Attributes are name-value pairs that can be associated with various class file structures. The Java VM spec (chapter 4.7) defines four different kinds of attribute. (Or, to be more precise, attributes can be attached to four different class file structures.) The four are: class, field, method, and code.

All attributes have the following structure:

attribute_info {
    u2 attribute_name_index;
    u4 attribute_length;
    u1 info[attribute_length];
}

We will extend the program from the Creating a class file from scratch tutorial to add attributes of each kind to the class file it produces.

Soot Hosts and Tags

We can attach arbitrary metadata to a variety of Soot data structures. Some such metadata may be converted into class file attributes when a class file is produced, and some may be for internal Soot use only. Two interfaces, in the soot.tagkit package, define this metadata facility: Host and Tag. A Tag is a named piece of metadata and a Host is an object that may have any number of uniquely named Tags attached.

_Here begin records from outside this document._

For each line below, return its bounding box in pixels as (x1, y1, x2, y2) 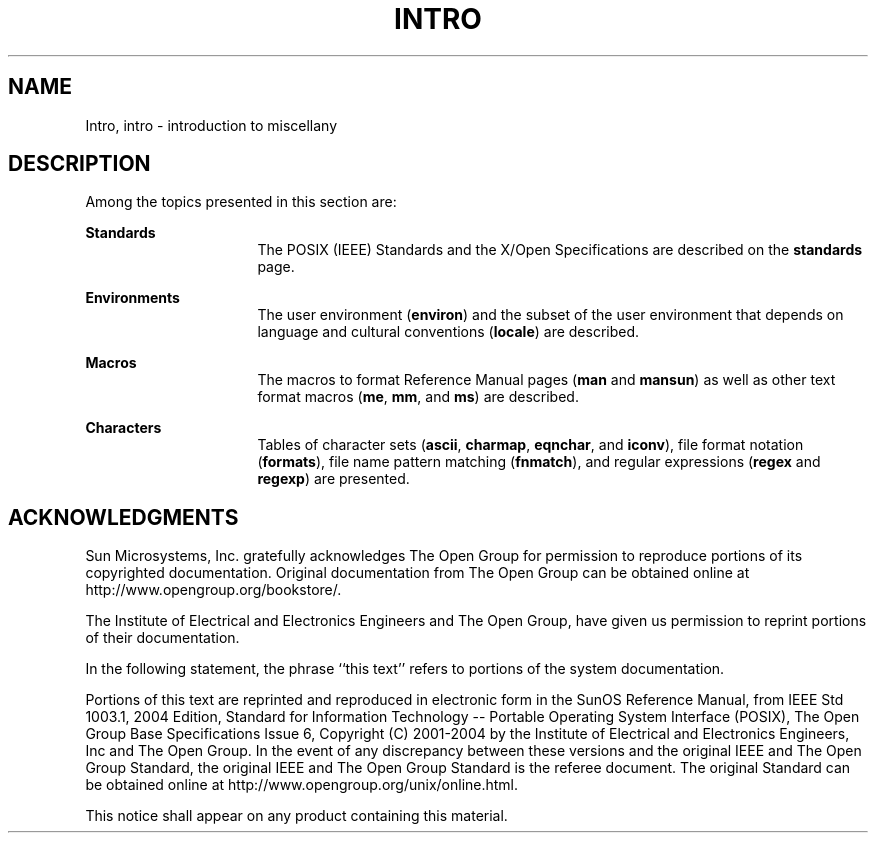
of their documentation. (85, 629, 240, 647)
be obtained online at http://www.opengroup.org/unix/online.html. (85, 776, 519, 794)
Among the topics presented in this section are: (85, 193, 397, 211)
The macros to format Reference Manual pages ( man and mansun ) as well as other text (257, 371, 836, 389)
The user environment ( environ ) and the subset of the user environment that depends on (257, 306, 844, 324)
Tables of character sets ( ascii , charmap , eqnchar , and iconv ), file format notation (257, 436, 804, 454)
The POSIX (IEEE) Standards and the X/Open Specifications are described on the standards (257, 241, 863, 259)
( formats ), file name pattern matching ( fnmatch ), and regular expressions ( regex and (257, 453, 821, 471)

If we wish to define a Tag that will be converted to a class file attribute, we use the Attribute subinterface and attach it to a soot structure that corresponds to one of the four class file structures to which attributes can be attached.

Adding Class and Method Attributes

In this section, we will extend our program to add class and method attributes to the resultant HelloWorld class. To add class and method attributes, we will use the GenericAttribute class, which is a default implementation of Attribute suitable for simple class, method and field attributes.

The following code snippets show how to add class and method attributes. The class attribute will have the value foo and the method attribute will have no data. The generated class file will now have these attributes.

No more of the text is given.